By
Will Mari
June 3, 2009
Graduation is in the air, and also, appropriately for this column, mortarboards will be. I must thank my mother for inspiration, as it is to her hard work and dedication that I owe for the opportunity to don such headgear.
The mortarboard used by the bricklayer or the plasterer is a square board for holding masonry mortar, with a handle on the bottom. The mortarboard that robe-wearing college graduates and faculty members wear is, of course, “a close-fitting cap surmounted by a broader square of stiff cardboard or similar material, covered with black cloth and dressed with a tassel and worn as an article of formal academic headwear,” according to our old friend, the Oxford English Dictionary.
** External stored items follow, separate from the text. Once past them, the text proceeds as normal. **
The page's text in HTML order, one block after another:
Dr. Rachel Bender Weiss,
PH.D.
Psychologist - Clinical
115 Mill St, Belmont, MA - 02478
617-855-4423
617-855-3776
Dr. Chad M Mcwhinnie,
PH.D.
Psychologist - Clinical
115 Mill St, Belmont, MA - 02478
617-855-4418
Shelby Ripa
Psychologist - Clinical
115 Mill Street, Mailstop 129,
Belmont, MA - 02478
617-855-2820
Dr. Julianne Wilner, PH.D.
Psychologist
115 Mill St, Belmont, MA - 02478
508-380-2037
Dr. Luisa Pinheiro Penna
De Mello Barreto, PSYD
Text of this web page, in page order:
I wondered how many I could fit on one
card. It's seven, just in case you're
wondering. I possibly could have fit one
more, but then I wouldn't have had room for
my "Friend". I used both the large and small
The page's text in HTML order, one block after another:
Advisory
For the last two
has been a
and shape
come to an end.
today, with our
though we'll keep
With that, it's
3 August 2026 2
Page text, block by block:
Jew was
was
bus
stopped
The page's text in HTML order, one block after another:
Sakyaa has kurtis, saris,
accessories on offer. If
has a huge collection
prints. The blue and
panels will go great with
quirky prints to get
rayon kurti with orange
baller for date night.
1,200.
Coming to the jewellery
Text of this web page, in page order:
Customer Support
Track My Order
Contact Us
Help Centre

While mortarboard has been around in English since the middle of the 1700s, it did not make its first appearance as slang for the silly hat that we will be wearing on graduation day until 1854, in The Adventures of Mr. Verdant Green, an Oxford Freshman, by Cuthbert Bede, with the line: “‘I don’t mind this ‘ere mortar-board’… as he pointed to the academical cap.’” Both Mr. Bede (his real name being Edward Bradley) and his creation, the hapless scholar-in-training, Verdant Green, were characters in the truest sense.
Bradley (1827-1889) was a comically inclined English clergyman who wrote for the satirical magazine Punch and the Illustrated London News, among others, but is best known for writing (and, impressively, drawing) his stories about fictional Brazenface College, at the real-life University of Oxford and the “green” collegian who inhabited it.
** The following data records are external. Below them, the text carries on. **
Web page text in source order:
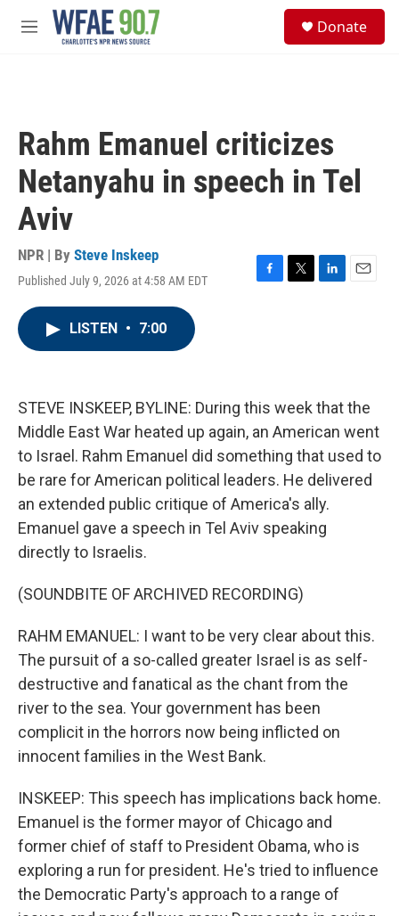
Skip to main content
M
Donate
Rahm Emanuel criticizes
Netanyahu in speech in Tel
Aviv
NPR | By Steve Inskeep
Published July 9, 2026 at 4:58 AM EDT
F
k
T
L
n
E
LISTEN • 7:00
STEVE INSKEEP, BYLINE: During this week that the
Middle East War heated up again, an American went
to Israel. Rahm Emanuel did something that used to
be rare for American political leaders. He delivered
an extended public critique of America's ally.
Emanuel gave a speech in Tel Aviv speaking
directly to Israelis.
(SOUNDBITE OF ARCHIVED RECORDING)
RAHM EMANUEL: I want to be very clear about this.
The pursuit of a so-called greater Israel is as self-
destructive and fanatical as the chant from the
river to the sea. Your government has been
complicit in the horrors now being inflicted on
innocent families in the West Bank.
INSKEEP: This speech has implications back home.
Emanuel is the former mayor of Chicago and
former chief of staff to President Obama, who is
exploring a run for president. He's tried to influence
the Democratic Party's approach to a range of
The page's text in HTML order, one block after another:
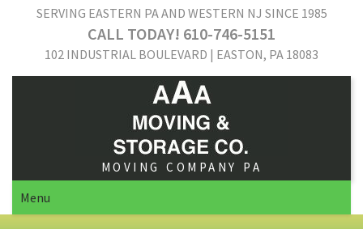
SERVING EASTERN PA AND WESTERN NJ SINCE 1985
CALL TODAY! 610-746-5151
102 INDUSTRIAL BOULEVARD | EASTON, PA 18083
MOVING COMPANY PA
Menu
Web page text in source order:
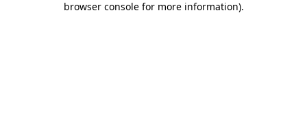
browser console for more information).
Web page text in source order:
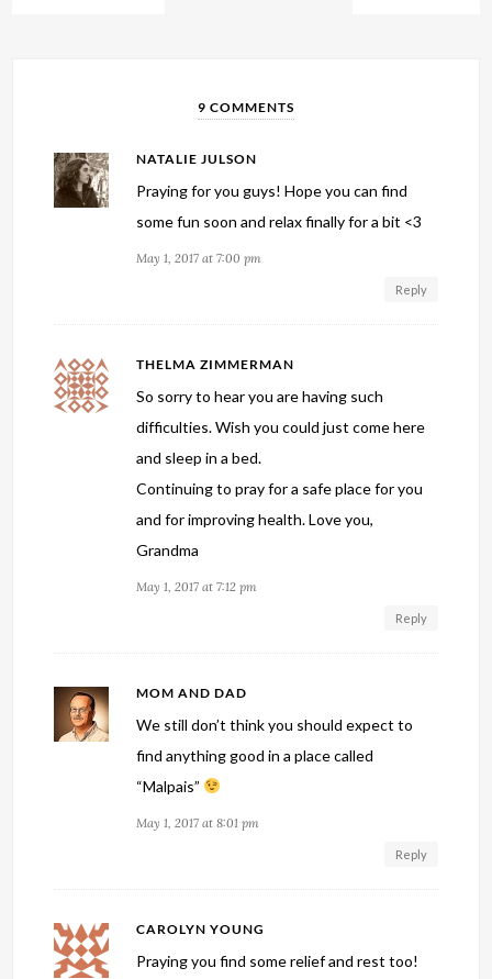
9 COMMENTS
NATALIE JULSON
Praying for you guys! Hope you can find
some fun soon and relax finally for a bit <3
May 1, 2017 at 7:00 pm
Reply
THELMA ZIMMERMAN
So sorry to hear you are having such
difficulties. Wish you could just come here
and sleep in a bed.
Continuing to pray for a safe place for you
and for improving health. Love you,
Grandma
May 1, 2017 at 7:12 pm
Reply
MOM AND DAD
We still don’t think you should expect to
find anything good in a place called
“Malpais”
May 1, 2017 at 8:01 pm
Reply
CAROLYN YOUNG
Praying you find some relief and rest too!
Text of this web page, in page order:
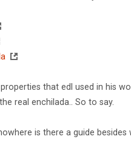
that edl used in his
real enchilada.. So to say.
is there a guide besides
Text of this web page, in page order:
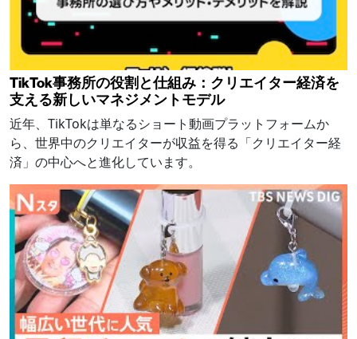
TikTok事務所の役割と仕組み：クリエイター経済を
支える新しいマネジメントモデル
近年、TikTokは単なるショート動画プラットフォームか
ら、世界中のクリエイターが収益を得る「クリエイター経
済」の中心へと進化しています。
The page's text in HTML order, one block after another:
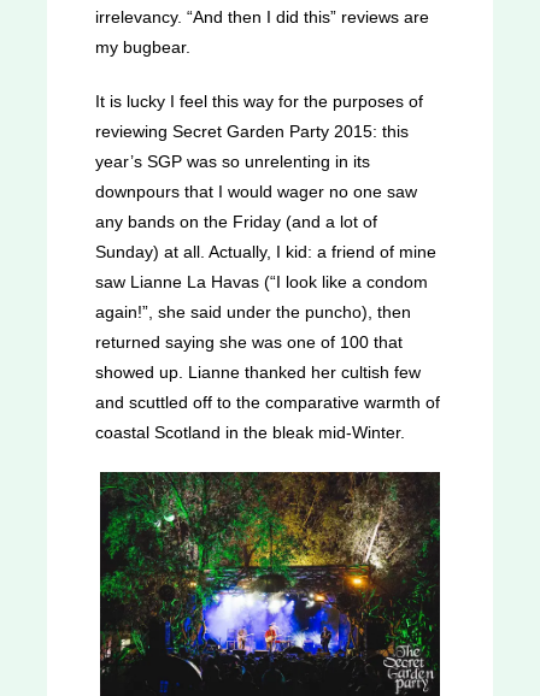
irrelevancy. “And then I did this” reviews are
my bugbear.
It is lucky I feel this way for the purposes of
reviewing Secret Garden Party 2015: this
year’s SGP was so unrelenting in its
downpours that I would wager no one saw
any bands on the Friday (and a lot of
Sunday) at all. Actually, I kid: a friend of mine
saw Lianne La Havas (“I look like a condom
again!”, she said under the puncho), then
returned saying she was one of 100 that
showed up. Lianne thanked her cultish few
and scuttled off to the comparative warmth of
coastal Scotland in the bleak mid-Winter.
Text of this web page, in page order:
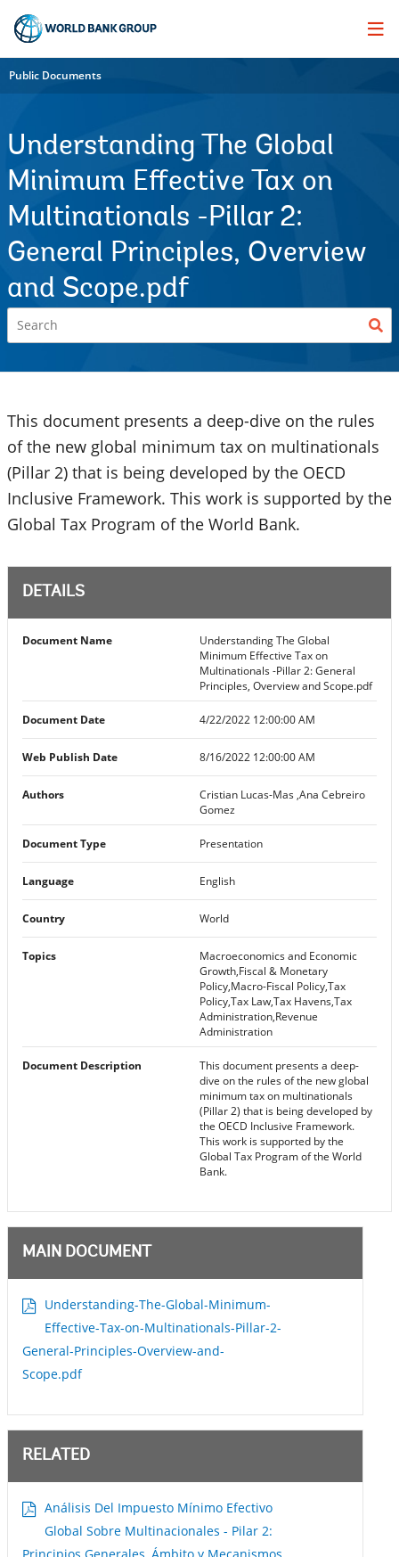
Skip
Main
Navigation
Public Documents
Understanding The Global
Minimum Effective Tax on
Multinationals -Pillar 2:
General Principles, Overview
and Scope.pdf
This document presents a deep-dive on the rules
of the new global minimum tax on multinationals
(Pillar 2) that is being developed by the OECD
Inclusive Framework. This work is supported by the
Global Tax Program of the World Bank.
DETAILS
Document Name
Understanding The Global
Minimum Effective Tax on
Multinationals -Pillar 2: General
Principles, Overview and Scope.pdf
Document Date 4/22/2022 12:00:00 AM
Web Publish Date 8/16/2022 12:00:00 AM
Authors
Cristian Lucas-Mas ,Ana Cebreiro
Gomez
Document Type Presentation
Language English
Country World
Topics
Macroeconomics and Economic
Growth,Fiscal & Monetary
Policy,Macro-Fiscal Policy,Tax
Policy,Tax Law,Tax Havens,Tax
Administration,Revenue
Administration
Document Description
This document presents a deep-
dive on the rules of the new global
minimum tax on multinationals
(Pillar 2) that is being developed by
the OECD Inclusive Framework.
This work is supported by the
Global Tax Program of the World
Bank.
MAIN DOCUMENT
Understanding-The-Global-Minimum-
Effective-Tax-on-Multinationals-Pillar-2-
General-Principles-Overview-and-
Scope.pdf
RELATED
Análisis Del Impuesto Mínimo Efectivo
Global Sobre Multinacionales - Pilar 2:
Principios Generales, Ámbito y Mecanismos

Another early literary reference in the same vein comes to us from the impeccable Lucy Maud Montgomery (1874-1942), from 1908, and her Anne of Green Gables, with this line: “Anne saw herself winning the … scholarship … and graduating in a gown and mortar-board.”
In the interest of comprehensiveness, two older synonyms for mortarboard include “catercap” and “trencher-cap.” The former refers to “the square cap worn by academics,” or to the “wearer of a catercap, a university man,” again according to the Oxford English Dictionary. It comes from the Old French “quatre,” from the Latin “quattuor,” meaning “four” (hence the four corners of the “catercap”).
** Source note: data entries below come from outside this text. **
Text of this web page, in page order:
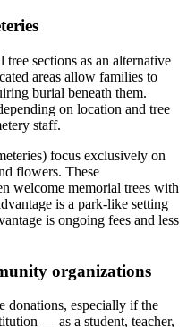
sections as an alternative
areas allow families to
burial beneath them.
on location and tree
staff.
focus exclusively on
flowers. These
welcome memorial trees with
is a park-like setting
is ongoing fees and less
organizations
donations, especially if the
— as a student, teacher,
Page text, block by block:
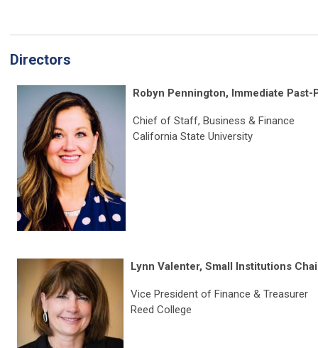
Directors
Robyn Pennington, Immediate Past-
Chief of Staff, Business & Finance
California State University
Lynn Valenter, Small Institutions
Vice President of Finance & Treasurer
Reed College
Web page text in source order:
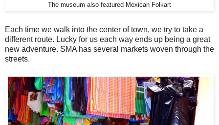
The museum also featured Mexican Folkart
Each time we walk into the center of town, we try to take a
different route. Lucky for us each way ends up being a great
new adventure. SMA has several markets woven through the
streets.
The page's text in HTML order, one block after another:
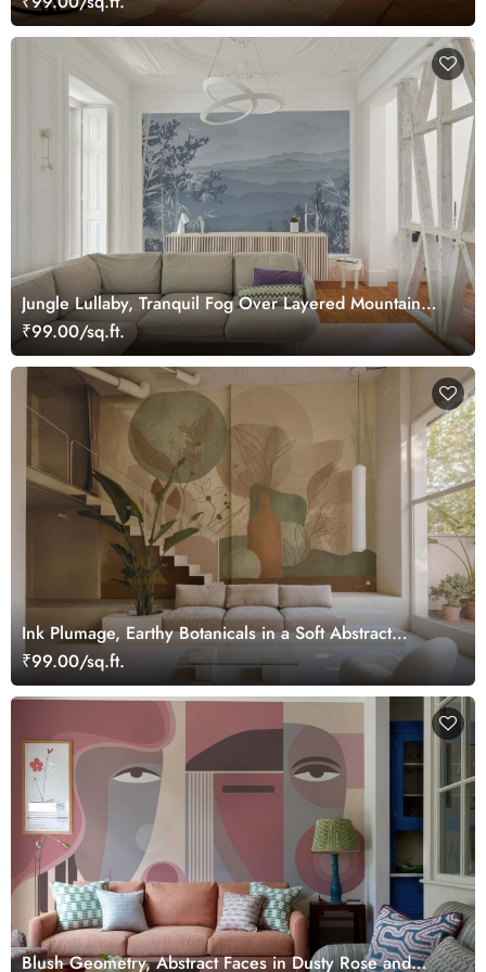
Jungle Lullaby, Tranquil Fog Over Layered Mountain
Ridges Wallpaper Mural
₹99.00/sq.ft.
Ink Plumage, Earthy Botanicals in a Soft Abstract
Harmony Wallpaper Mural
₹99.00/sq.ft.
Blush Geometry, Abstract Faces in Dusty Rose and
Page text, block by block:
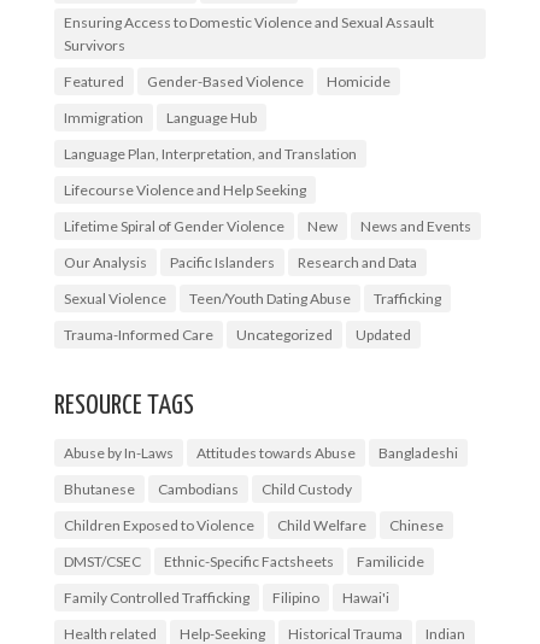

The latter refers to a hat in the shape of an upside-down trencher, or a plate for food (made of wood, metal, or, in ye’ old medieval days, sometimes of bread; it was also an old synonym for a knife). The Oxford English Dictionary notes that it shares the same root word as “trench” and comes from the French “trancher,” meaning “to cut, hew, slice,” from the Latin “truncāre,” meaning “to cut or lop off,” from “truncus,” referring to a tree’s trunk.
So as you put on that mortarboard/catercap/trencher-cap, I hope you remember that you are wearing a bit of symbolically goofy slang. Remember, it is tradition. This is the last word of the quarter, as it were, but happily not forever, as there will be a summer edition of “Will’s Word.”